Stretch and strengthen your forearms and wrists with these exercises:
Stretch
• Hold arm straight out in front of your body.
• Grab tips of fingers of one hand and pull back gently and hold for 15 seconds.
• Pull fingers down the opposite direction and hold for 15 seconds.
• Switch hands and repeat twice on each hand.

Strengthen
• Stand with arms hanging at sides.
• Grab a golf club in one hand and grip the club pointing straight ahead.
• Raise the club by cocking your wrist and keeping your arm at your side.

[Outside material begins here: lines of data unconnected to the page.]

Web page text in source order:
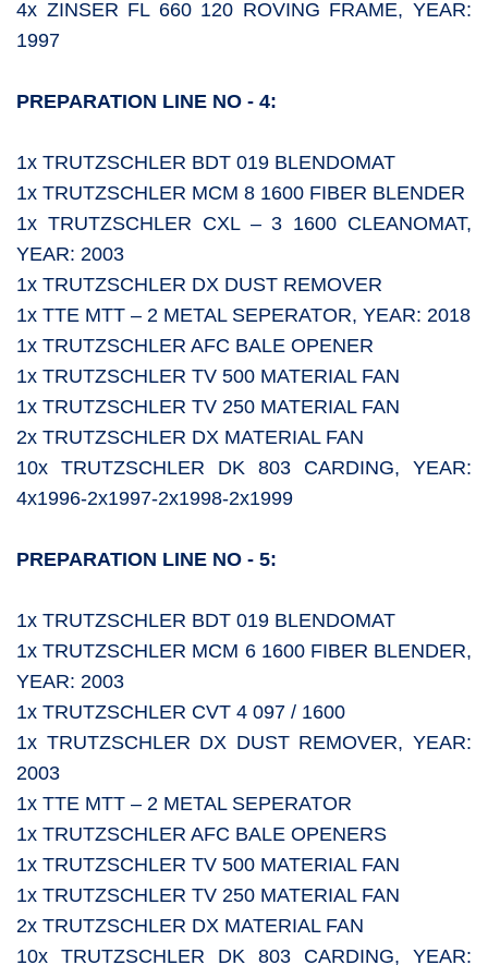
4x ZINSER FL 660 120 ROVING FRAME, YEAR:
1997
PREPARATION LINE NO - 4:
1x TRUTZSCHLER BDT 019 BLENDOMAT
1x TRUTZSCHLER MCM 8 1600 FIBER BLENDER
1x TRUTZSCHLER CXL – 3 1600 CLEANOMAT,
YEAR: 2003
1x TRUTZSCHLER DX DUST REMOVER
1x TTE MTT – 2 METAL SEPERATOR, YEAR: 2018
1x TRUTZSCHLER AFC BALE OPENER
1x TRUTZSCHLER TV 500 MATERIAL FAN
1x TRUTZSCHLER TV 250 MATERIAL FAN
2x TRUTZSCHLER DX MATERIAL FAN
10x TRUTZSCHLER DK 803 CARDING, YEAR:
4x1996-2x1997-2x1998-2x1999
PREPARATION LINE NO - 5:
1x TRUTZSCHLER BDT 019 BLENDOMAT
1x TRUTZSCHLER MCM 6 1600 FIBER BLENDER,
YEAR: 2003
1x TRUTZSCHLER CVT 4 097 / 1600
1x TRUTZSCHLER DX DUST REMOVER, YEAR:
2003
1x TTE MTT – 2 METAL SEPERATOR
1x TRUTZSCHLER AFC BALE OPENERS
1x TRUTZSCHLER TV 500 MATERIAL FAN
1x TRUTZSCHLER TV 250 MATERIAL FAN
2x TRUTZSCHLER DX MATERIAL FAN
10x TRUTZSCHLER DK 803 CARDING, YEAR:
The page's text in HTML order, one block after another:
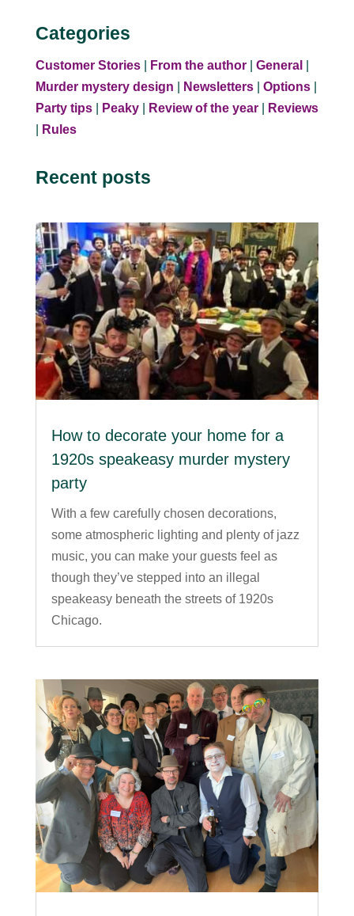
Categories
Customer Stories| From the author| General
Murder mystery design
Newsletters| Options|
Party tips| Peaky| Review of the year|
Reviews
Rules
Recent posts
How to decorate your home for a
1920s speakeasy murder mystery
party
With a few carefully chosen decorations,
some atmospheric lighting and plenty of jazz
music, you can make your guests feel as
though they’ve stepped into an illegal
speakeasy beneath the streets of 1920s
Chicago.
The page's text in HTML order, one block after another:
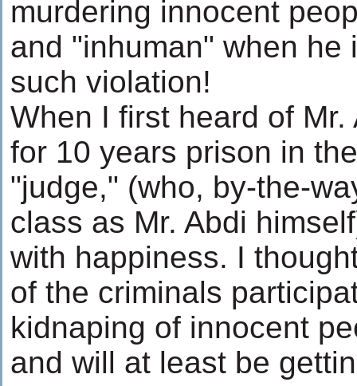
murdering innocent
and "inhuman" when he
such violation!
When I first heard of
for 10 years prison in
"judge," (who, by-the-
class as Mr. Abdi
with happiness. I
of the criminals
kidnaping of innocent
and will at least be
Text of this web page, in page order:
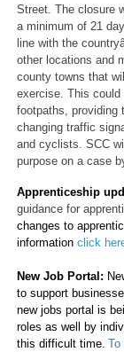
Street. The closure
a minimum of 21
line with the
other locations and
county towns that
exercise. This
footpaths, providing
changing traffic
and cyclists. SCC
purpose on a case
Apprenticeship
guidance for
changes to
informationclick
New Job Portal:
to support
new jobs portal is
roles as well by
this difficult time. To
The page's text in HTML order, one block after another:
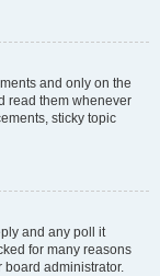
and only on the
read them whenever
sticky topic
and any poll it
for many reasons
board administrator.
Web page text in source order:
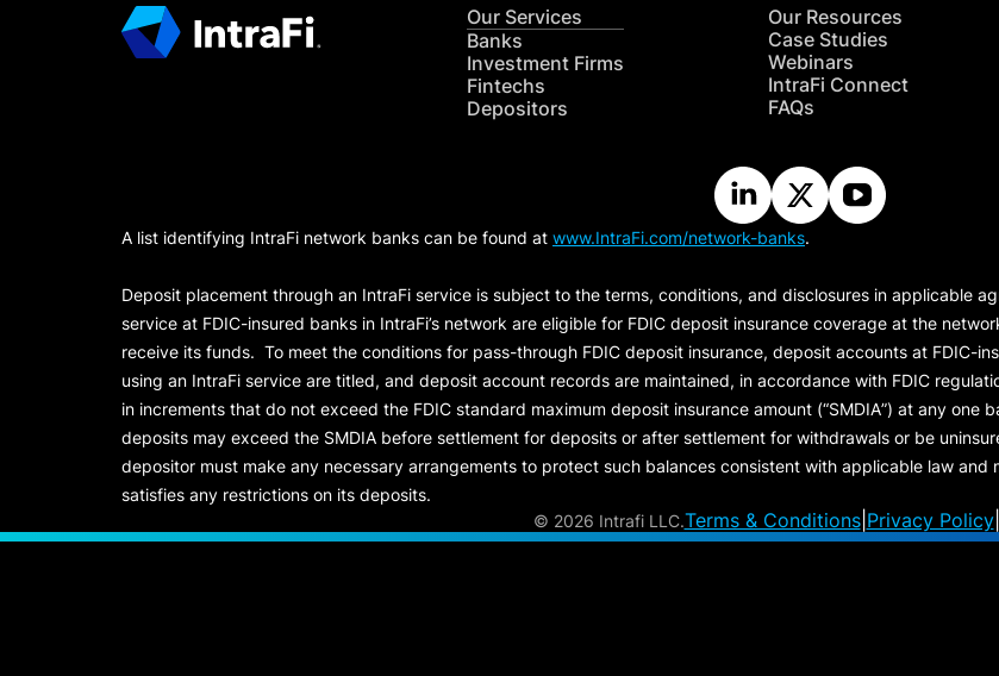
Our Services
Banks
Investment Firms
Fintechs
Depositors
Our Resources
Case Studies
Webinars
IntraFi Connect
FAQs
A list identifying IntraFi network banks can be found at www.IntraFi.com/network-banks.
Deposit placement through an IntraFi service is subject to the terms, conditions, and disclosures in applicable
service at FDIC-insured banks in IntraFi’s network are eligible for FDIC deposit insurance coverage at the
receive its funds. To meet the conditions for pass-through FDIC deposit insurance, deposit accounts at FDIC-
using an IntraFi service are titled, and deposit account records are maintained, in accordance with FDIC
in increments that do not exceed the FDIC standard maximum deposit insurance amount (“SMDIA”) at any one
deposits may exceed the SMDIA before settlement for deposits or after settlement for withdrawals or be
depositor must make any necessary arrangements to protect such balances consistent with applicable law
satisfies any restrictions on its deposits.
© 2026 Intrafi LLC.Terms & Conditions| Privacy Policy|

• Raise as high as you can, then lower and repeat 10-15 times.
• Repeat on other side.

To eliminate back pain, improve your flexibility with this simple stretch:
• Lie on your back with legs extended.
• Raise one leg and bend the knee at a 90-degree angle.
• Cross that leg over the extended leg, keeping your opposite shoulder on the ground.
• Hold and repeat three times before switching to the opposite side.